On one hand, the bulk of local startups were fortunate not to be as affected by the severe ramifications that SVB’s failure posed. But at the same time, the bank’s lack of a notable presence in the Memphis area is emblematic of a recurring theme: the bountiful funding of Silicon Valley and the West Coast has often felt out of reach to entrepreneurs in the local startup ecosystem.

“We're still overlooked by many, obviously,” Bouten said.

'A very high-quality market'

But this is a trend he thinks is changing. And the local startup scene, he believes, is “on the cusp” of a significant increase in prominence and more access to West Coast capital.

Though it’s smaller than the ones in some places, the Memphis startup ecosystem is growing and home to young businesses that have the potential to become larger, nationally known companies.

For example, SweetBio took its bioengineered wound care product to market in the new year and swiftly sold all 1,000 units in its inventory. Bite Ninja — which provides cloud labor to restaurants — is in discussions with some of the largest quick-service restaurant chains in the U.S. And SOMAVAC Medical Solutions has expanded into Charlotte and been issued a U.S. patent for a second device.
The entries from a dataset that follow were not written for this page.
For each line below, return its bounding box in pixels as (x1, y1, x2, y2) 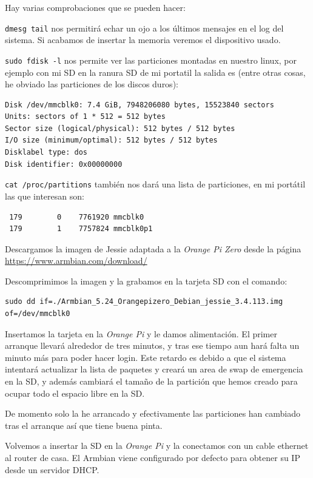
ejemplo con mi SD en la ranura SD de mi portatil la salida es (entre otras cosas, (5, 66, 306, 78)
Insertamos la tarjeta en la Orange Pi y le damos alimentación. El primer (5, 327, 277, 340)
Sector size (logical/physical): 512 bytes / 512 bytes (5, 124, 235, 133)
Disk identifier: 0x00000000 (5, 160, 123, 169)
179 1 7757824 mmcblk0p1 (9, 224, 153, 234)
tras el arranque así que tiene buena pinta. (5, 419, 163, 431)
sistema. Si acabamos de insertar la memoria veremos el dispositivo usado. (5, 33, 281, 46)
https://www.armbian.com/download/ (5, 254, 147, 267)

The COVID-19 pandemic also caused some VCs to make investments without ever meeting companies’ leaders in-person, which Bouten said “made the world a lot smaller” and gives local startups “a better shot at connecting with them.” And the high-profile Alchemist Accelerator’s decision to place its second U.S. location in Memphis could strengthen ties to the West Coast.

“Everybody knows Alchemist in Silicon Valley,” Bouten explained.

And once more investors do start paying closer attention to Memphis’ startup scene, he asserted, they’ll be impressed by what they find.

“I believe, firmly, that the companies that we have are as strong as anywhere else,” he said. “And because of the lack of capital, they're scrappier and do a lot more with less. It's a very high-quality market and once it gets discovered, I think we'll see a lot of people come look at what we have."